VERONA. Imbattibili, invincibili, leggendarie. L’Imoco Conegliano vince la Champions League dopo una partita incredibile contro il Vakifbank, rimontato a ripetizione e castigato al tiebreak da una Paola Egonu al limite del sovrumano (40 punti) con il videocheck a premiare l’ultimo bolide della giocatrice più forte del mondo. Si arrendono le turche, avversarie straordinarie, finite schiacciate dalla voglia di vincere delle pantere, in lacrime sul taraflex di Verona per quella che è la 64esima vittoria di fila e, di gran lunga, la più importante. Quella che le consegna direttamente al mito.

FILIPPO RUBIN

Primo set.
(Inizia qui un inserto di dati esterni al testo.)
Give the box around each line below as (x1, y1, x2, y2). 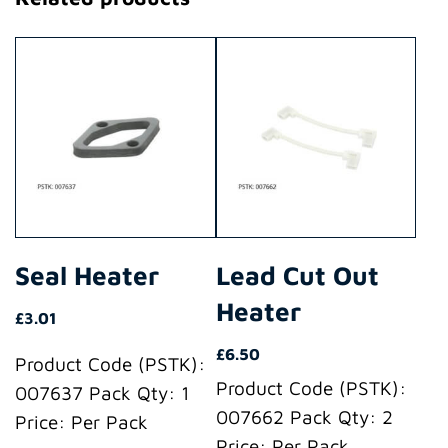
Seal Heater (15, 260, 159, 291)
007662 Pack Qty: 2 (215, 406, 393, 429)
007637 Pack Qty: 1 (15, 382, 190, 405)
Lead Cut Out (215, 260, 379, 291)
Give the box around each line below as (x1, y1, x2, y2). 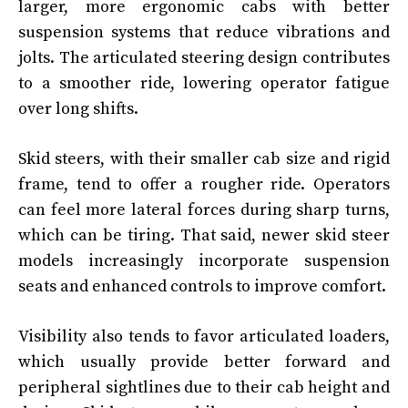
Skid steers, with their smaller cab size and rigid (18, 148, 390, 169)
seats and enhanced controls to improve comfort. (18, 275, 386, 297)
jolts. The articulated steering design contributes (18, 46, 390, 68)
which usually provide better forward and (18, 351, 390, 372)
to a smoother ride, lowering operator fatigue (18, 72, 390, 94)
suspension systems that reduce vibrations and (18, 21, 390, 43)
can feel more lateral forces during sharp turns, (18, 199, 390, 220)
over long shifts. (18, 97, 138, 119)
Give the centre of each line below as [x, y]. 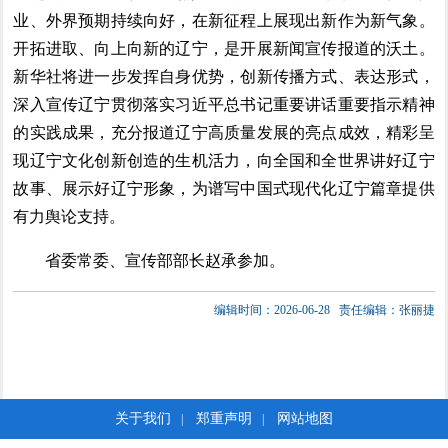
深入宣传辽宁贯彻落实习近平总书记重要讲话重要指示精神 [224, 105]
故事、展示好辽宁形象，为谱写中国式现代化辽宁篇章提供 [224, 189]
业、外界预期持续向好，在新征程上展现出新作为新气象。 [224, 21]
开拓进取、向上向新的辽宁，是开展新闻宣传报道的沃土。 [224, 49]
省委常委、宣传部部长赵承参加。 [165, 261]
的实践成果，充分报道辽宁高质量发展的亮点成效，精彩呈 [224, 133]
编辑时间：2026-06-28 [274, 310]
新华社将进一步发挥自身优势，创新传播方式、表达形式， [224, 77]
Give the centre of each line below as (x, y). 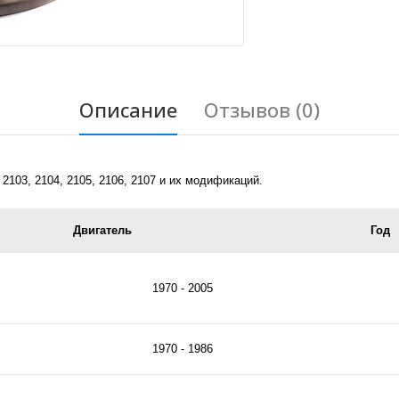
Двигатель (102, 231)
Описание (128, 110)
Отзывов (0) (262, 110)
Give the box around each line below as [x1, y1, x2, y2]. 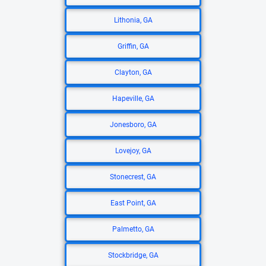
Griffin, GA [117, 42, 149, 50]
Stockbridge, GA [107, 251, 159, 259]
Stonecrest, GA [110, 173, 156, 181]
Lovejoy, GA [115, 147, 151, 155]
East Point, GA [110, 199, 156, 207]
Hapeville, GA [112, 94, 154, 103]
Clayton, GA [114, 68, 152, 77]
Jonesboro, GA [109, 121, 157, 129]
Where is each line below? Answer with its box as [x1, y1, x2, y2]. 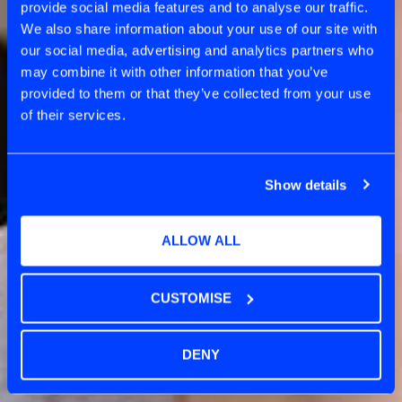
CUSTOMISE [150, 290, 232, 305]
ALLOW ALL [162, 232, 240, 249]
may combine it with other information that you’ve [21, 64, 328, 80]
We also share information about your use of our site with [21, 21, 378, 37]
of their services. [21, 107, 126, 123]
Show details [265, 177, 347, 192]
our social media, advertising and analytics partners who [21, 42, 373, 58]
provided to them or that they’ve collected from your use [21, 85, 371, 101]
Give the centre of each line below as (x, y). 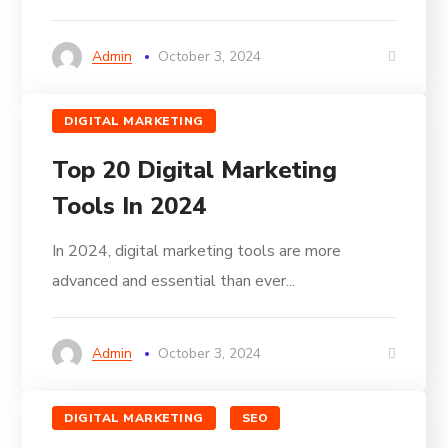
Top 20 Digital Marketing (195, 170)
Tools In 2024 (129, 206)
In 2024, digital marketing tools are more (197, 251)
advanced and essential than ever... (174, 281)
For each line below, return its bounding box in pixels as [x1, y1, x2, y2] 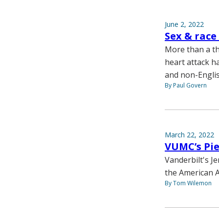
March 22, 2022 [165, 130, 214, 140]
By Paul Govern [165, 81, 207, 90]
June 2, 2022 [165, 20, 204, 29]
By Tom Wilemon [165, 179, 212, 188]
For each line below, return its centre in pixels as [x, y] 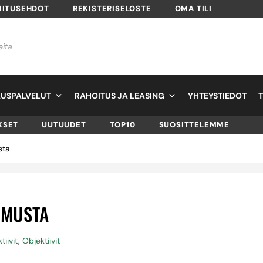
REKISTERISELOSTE [112, 9]
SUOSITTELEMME [194, 124]
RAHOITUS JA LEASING [119, 95]
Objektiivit [41, 240]
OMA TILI [193, 9]
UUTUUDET [64, 124]
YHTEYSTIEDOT [217, 95]
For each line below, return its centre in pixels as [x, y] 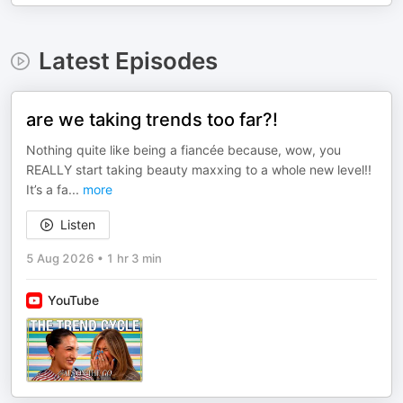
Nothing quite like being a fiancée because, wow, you [184, 150]
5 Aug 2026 [60, 258]
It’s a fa [47, 189]
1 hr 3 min [134, 258]
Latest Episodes [128, 61]
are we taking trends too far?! [152, 120]
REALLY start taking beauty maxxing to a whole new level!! [199, 170]
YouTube [73, 300]
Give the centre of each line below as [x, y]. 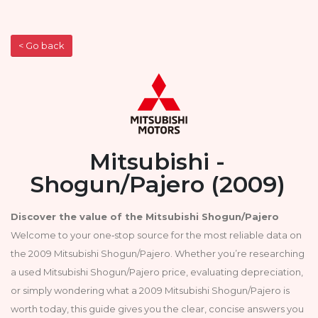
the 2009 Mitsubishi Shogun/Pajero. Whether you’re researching [158, 253]
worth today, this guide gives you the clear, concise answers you [157, 308]
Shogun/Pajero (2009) [157, 184]
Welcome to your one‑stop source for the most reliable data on [156, 235]
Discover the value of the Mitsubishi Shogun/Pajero [145, 216]
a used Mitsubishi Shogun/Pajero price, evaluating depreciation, [157, 272]
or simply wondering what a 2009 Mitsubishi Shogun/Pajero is [150, 290]
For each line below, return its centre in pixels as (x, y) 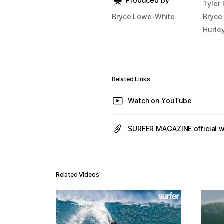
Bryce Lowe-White (144, 17)
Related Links (131, 79)
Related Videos (78, 175)
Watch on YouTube (160, 101)
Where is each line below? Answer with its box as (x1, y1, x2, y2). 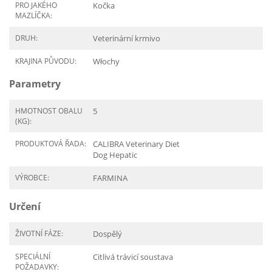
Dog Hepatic (93, 149, 137, 160)
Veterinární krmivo (93, 33, 160, 44)
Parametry (9, 77, 61, 90)
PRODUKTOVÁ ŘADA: (15, 138, 86, 149)
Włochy (93, 56, 120, 67)
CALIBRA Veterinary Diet (93, 138, 180, 149)
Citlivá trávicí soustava (93, 251, 173, 262)
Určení (9, 200, 41, 213)
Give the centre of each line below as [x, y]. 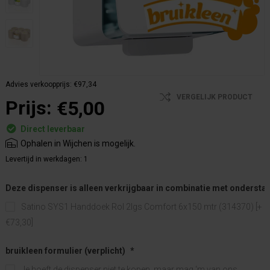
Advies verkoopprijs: [39, 84]
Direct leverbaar [53, 129]
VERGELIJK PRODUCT [215, 97]
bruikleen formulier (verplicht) [65, 250]
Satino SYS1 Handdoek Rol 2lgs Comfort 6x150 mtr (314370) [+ [142, 206]
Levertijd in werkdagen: [44, 159]
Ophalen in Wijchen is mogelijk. [78, 144]
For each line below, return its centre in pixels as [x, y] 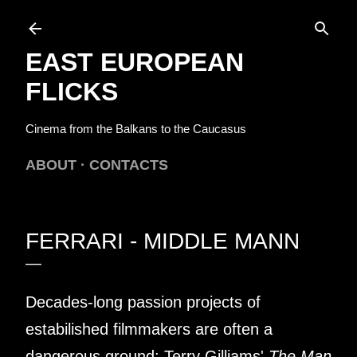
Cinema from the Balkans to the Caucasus [136, 129]
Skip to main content [178, 20]
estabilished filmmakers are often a [149, 329]
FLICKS [72, 92]
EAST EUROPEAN [135, 62]
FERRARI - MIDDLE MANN [163, 241]
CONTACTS [129, 165]
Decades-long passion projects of [143, 302]
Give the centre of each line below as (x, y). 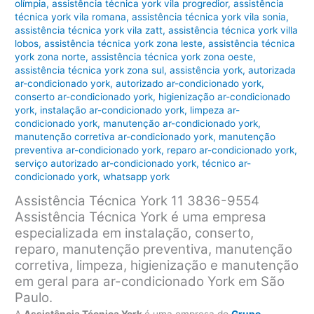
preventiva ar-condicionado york (88, 150)
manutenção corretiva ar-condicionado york (114, 137)
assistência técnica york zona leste (124, 44)
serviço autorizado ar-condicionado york (106, 164)
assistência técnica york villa (233, 30)
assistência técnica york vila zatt (89, 30)
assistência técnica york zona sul (90, 70)
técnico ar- (227, 164)
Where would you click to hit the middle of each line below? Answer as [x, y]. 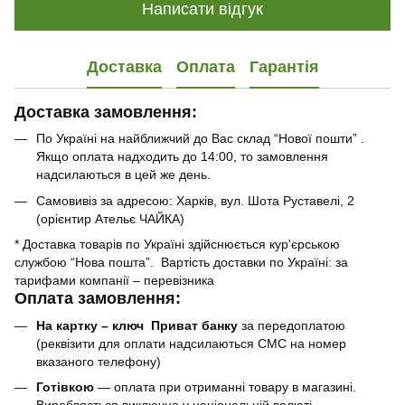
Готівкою [67, 386]
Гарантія [284, 66]
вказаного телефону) [99, 361]
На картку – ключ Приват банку [137, 325]
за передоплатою [292, 325]
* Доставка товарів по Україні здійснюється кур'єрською [177, 245]
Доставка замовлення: [106, 112]
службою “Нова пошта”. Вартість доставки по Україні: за [181, 263]
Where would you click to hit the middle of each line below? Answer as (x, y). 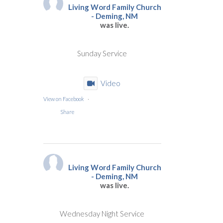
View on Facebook (63, 99)
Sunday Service (102, 53)
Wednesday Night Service (102, 213)
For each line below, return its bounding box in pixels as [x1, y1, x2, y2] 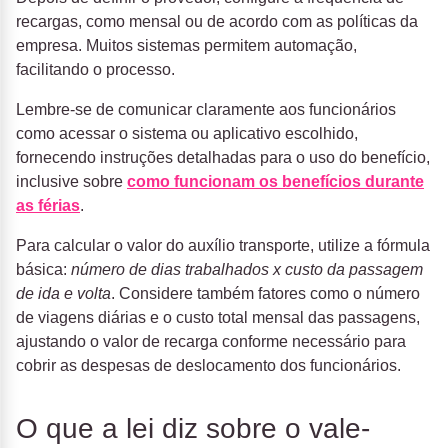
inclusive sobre [16, 173, 127, 191]
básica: [16, 261, 71, 279]
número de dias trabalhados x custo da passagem [71, 261, 423, 279]
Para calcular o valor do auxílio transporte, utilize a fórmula [16, 237, 430, 255]
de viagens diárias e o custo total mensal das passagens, [16, 309, 420, 327]
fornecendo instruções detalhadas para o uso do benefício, [16, 149, 430, 167]
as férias [16, 197, 80, 215]
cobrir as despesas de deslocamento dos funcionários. [16, 357, 401, 375]
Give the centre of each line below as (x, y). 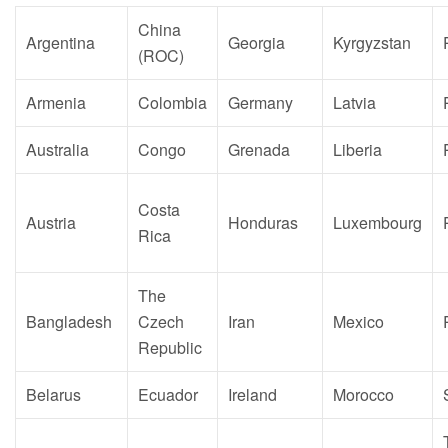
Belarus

Come da nostra grafica Santarelli parte con Folie titolare, confermato anche il sestetto di Guidetti che recupera Bartsch. Gabi e compagne iniziano subito a mettere in difficoltà Sylla in ricezione, Miriam si riscatta con due muri consecutivi su Haak, ma Egonu sbaglia troppo (5 errori nel set) e le turche scappano sul 9-14. Haak è estasiata dal confronto con Egonu e spinge fortissimo, è Folie ad accorciare sul 18-19, ma poi Gabi e la svedese chiudono i conti sul 22-25, con Sylla in difficoltà anche in attacco.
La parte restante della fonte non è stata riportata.